=== About this exercise ===
Find the string "type" in the data, and copy out each line that has it.

= = = = =

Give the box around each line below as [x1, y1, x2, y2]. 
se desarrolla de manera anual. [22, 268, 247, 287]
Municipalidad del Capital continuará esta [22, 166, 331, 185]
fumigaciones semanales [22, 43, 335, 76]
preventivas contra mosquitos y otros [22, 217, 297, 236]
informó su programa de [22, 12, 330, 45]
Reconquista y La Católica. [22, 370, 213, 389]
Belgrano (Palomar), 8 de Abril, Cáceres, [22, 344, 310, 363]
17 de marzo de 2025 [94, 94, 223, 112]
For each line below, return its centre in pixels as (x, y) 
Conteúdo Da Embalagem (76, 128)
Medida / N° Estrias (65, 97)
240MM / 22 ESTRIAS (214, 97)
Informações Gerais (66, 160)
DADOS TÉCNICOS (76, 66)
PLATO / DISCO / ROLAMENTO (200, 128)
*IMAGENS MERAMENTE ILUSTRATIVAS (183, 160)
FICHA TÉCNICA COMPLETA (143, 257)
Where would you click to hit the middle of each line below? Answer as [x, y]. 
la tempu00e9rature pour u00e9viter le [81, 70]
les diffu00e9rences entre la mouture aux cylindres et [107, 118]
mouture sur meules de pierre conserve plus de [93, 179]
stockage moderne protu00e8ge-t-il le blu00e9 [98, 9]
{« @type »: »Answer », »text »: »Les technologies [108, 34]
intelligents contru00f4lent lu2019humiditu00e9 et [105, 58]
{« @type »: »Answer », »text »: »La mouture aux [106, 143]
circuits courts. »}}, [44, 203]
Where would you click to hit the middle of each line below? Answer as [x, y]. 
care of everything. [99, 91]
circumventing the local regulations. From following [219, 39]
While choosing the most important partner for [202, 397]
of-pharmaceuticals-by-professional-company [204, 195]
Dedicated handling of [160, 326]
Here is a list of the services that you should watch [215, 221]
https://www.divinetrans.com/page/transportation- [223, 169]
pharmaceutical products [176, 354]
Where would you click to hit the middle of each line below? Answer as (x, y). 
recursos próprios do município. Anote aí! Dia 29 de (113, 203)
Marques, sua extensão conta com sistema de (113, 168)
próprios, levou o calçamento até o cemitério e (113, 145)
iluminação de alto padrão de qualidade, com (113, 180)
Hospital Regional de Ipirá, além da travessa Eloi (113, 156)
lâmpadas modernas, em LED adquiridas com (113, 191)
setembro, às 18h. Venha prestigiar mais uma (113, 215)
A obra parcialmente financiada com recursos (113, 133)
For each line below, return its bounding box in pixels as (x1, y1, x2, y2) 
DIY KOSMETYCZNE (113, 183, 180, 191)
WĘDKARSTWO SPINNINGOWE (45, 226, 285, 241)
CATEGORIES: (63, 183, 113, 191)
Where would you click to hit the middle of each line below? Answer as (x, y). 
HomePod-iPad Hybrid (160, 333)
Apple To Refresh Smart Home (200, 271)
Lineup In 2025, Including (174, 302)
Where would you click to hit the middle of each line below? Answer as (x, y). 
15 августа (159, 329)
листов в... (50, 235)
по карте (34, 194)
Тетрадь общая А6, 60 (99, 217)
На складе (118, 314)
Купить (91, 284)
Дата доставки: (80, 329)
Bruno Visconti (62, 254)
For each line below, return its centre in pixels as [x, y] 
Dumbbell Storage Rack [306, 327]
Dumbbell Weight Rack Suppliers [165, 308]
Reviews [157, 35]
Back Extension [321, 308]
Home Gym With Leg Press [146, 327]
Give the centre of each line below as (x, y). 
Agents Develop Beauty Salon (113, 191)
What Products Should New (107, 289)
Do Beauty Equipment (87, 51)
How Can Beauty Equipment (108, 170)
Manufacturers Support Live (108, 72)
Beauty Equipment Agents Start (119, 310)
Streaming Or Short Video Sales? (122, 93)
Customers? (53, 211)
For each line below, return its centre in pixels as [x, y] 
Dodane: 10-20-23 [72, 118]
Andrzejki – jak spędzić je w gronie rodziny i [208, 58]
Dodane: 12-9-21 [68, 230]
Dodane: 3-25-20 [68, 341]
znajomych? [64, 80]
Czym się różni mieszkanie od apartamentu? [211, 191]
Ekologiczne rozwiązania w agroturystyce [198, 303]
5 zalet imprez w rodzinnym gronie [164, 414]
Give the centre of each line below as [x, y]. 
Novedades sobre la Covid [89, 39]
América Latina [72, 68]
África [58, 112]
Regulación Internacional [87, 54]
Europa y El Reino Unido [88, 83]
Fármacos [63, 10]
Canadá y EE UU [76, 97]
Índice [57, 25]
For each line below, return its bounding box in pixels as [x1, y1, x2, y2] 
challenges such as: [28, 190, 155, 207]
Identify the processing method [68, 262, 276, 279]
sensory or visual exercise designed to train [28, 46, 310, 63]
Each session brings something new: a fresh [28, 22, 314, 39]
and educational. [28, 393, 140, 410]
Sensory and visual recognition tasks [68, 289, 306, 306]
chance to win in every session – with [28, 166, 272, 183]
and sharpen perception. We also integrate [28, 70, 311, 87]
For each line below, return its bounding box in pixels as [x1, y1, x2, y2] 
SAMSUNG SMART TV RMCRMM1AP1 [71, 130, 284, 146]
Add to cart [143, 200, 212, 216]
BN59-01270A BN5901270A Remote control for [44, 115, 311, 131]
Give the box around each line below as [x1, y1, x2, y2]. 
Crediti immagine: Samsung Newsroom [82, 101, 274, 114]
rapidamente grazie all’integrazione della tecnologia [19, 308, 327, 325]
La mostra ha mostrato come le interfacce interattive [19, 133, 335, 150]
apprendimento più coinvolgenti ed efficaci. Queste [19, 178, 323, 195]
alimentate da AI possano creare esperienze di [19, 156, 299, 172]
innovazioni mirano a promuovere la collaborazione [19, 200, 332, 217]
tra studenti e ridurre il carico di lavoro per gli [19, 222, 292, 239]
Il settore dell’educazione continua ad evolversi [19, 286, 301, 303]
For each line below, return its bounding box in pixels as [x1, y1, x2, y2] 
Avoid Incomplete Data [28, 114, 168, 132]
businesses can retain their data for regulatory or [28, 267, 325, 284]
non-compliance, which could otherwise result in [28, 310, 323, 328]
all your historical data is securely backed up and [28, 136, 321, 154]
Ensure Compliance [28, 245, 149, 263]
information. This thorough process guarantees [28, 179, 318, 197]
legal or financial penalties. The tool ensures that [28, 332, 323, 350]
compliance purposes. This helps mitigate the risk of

= = = = =

=== Task response ===
{« @type »: »Answer », »text »: »Les technologies [108, 34]
{« @type »: »Answer », »text »: »La mouture aux [106, 143]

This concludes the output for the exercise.